I need something that behaves like an array of persons, but its size can be changed while the program is running. I don’t know how many persons I am likely to need to store: it could be an enormous number, and it could be very few, but I don’t want to waste too much memory.
Show me how to declare such a thing in C++, and how to use it properly (how to store data in it, how to access that data, and how to change its size).
Note that I am only concerned with having a flexible size and being fairly efficient with memory use. I am not concerned with error detection.
For efficiency (as requested by the
question), we should be dealing with pointers to person objects. As arrays
can't really be resized, we need to be able to discard an old array that turns
out to be the wrong size and replace it with a new one. So what we need is a
pointer to an array of pointers to person objects. From the first part of this
question, we know that the declaration should be:
person **data;
together with
int size;
so that we can remember how big the array
is at the moment.
We would need to pico an initial size,
let's say 10, but it could be anything and add assignments:
int size=10;
person **data = new (person *)[size];
How to store something in the array: first
make sure its big enough, resize if not; then simply assign:
//
storing value v at position p: (v is a pointer-to-person, p is an int)
if
(p>size)
resize(p+1);
data[p]=v;
Retrieving a value from the array can still
check that the index is valid, but probably should not resize if it isn't:
//
extracting value from position p and stroing it in variable x:
if
(p<size)
x=data[p];
else
error...
And finally the resize function.

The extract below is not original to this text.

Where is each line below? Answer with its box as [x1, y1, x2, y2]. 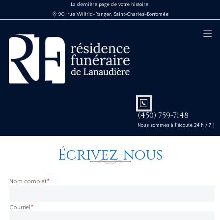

This
should first create a new array of the right size, then copy as much from the
old array as will fit, then recycle the old array and start using the new one
instead:
void
resize(int newsize)
{ person **n = new (person *)[newsize];
for (int i=0; i<size &&
i<newsize; i+=1)
n[i] = data[i];
delete[ ] data;
data = n;
size = newsize; }
7. What on earth is this supposed to be?
It
is an ant wearing a hat, being disappointed by a ham sandwich.
What
appears to be an extra leg at the back, and caused some people to think he must
be a spider, is in fact a vestigial tail. It is quite rude to point out
deformities in others, especially under examination conditions, so I am glad
that so few of you mentioned it.
The
ant is not being swept up by the wind; he is in that position because he is
preparing to pounce on his prey. All the great hunting species pounce, even on
prey that has disappointed them.
He
is disappointed because the sandwich was made with mayonnaise instead of
butter.
The
hat is intended to protect him when stamped on by irate formicophobic humans.
You may think that is a foolish form of protection, but he is only an ant;
there is barely room for a single neuron inside that tiny little head, so I
think he is doing quite well really.